» THE DATA
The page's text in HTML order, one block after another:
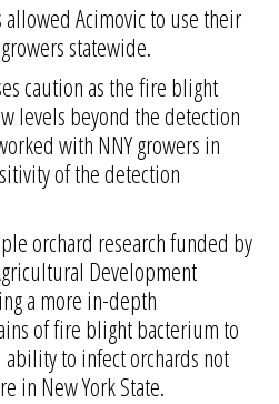
allowed Acimovic to use their
statewide.
caution as the fire blight
levels beyond the detection
with NNY growers in
of the detection
orchard research funded by
Development
a more in-depth
of fire blight bacterium to
to infect orchards not
in New York State.
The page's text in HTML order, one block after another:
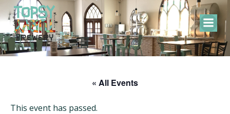
Skip
to
content
« All Events
This event has passed.
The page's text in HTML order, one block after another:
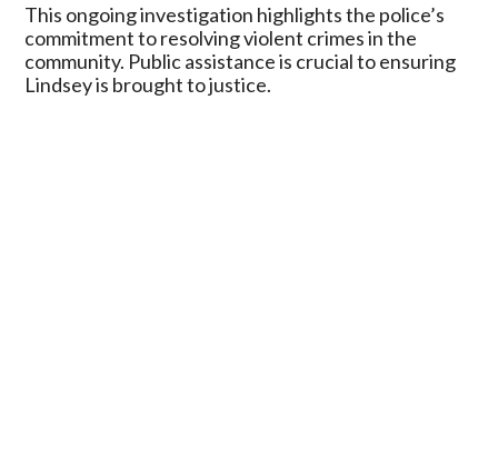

» ACTIVITY
The expected answer is the full listing above, transcribed exactly and without pictures.

» ANSWER FOR THE TASK
The page's text in HTML order, one block after another:
allowed Acimovic to use their
statewide.
caution as the fire blight
levels beyond the detection
with NNY growers in
of the detection
orchard research funded by
Development
a more in-depth
of fire blight bacterium to
to infect orchards not
in New York State.
The page's text in HTML order, one block after another:
Skip
to
content
« All Events
This event has passed.
The page's text in HTML order, one block after another:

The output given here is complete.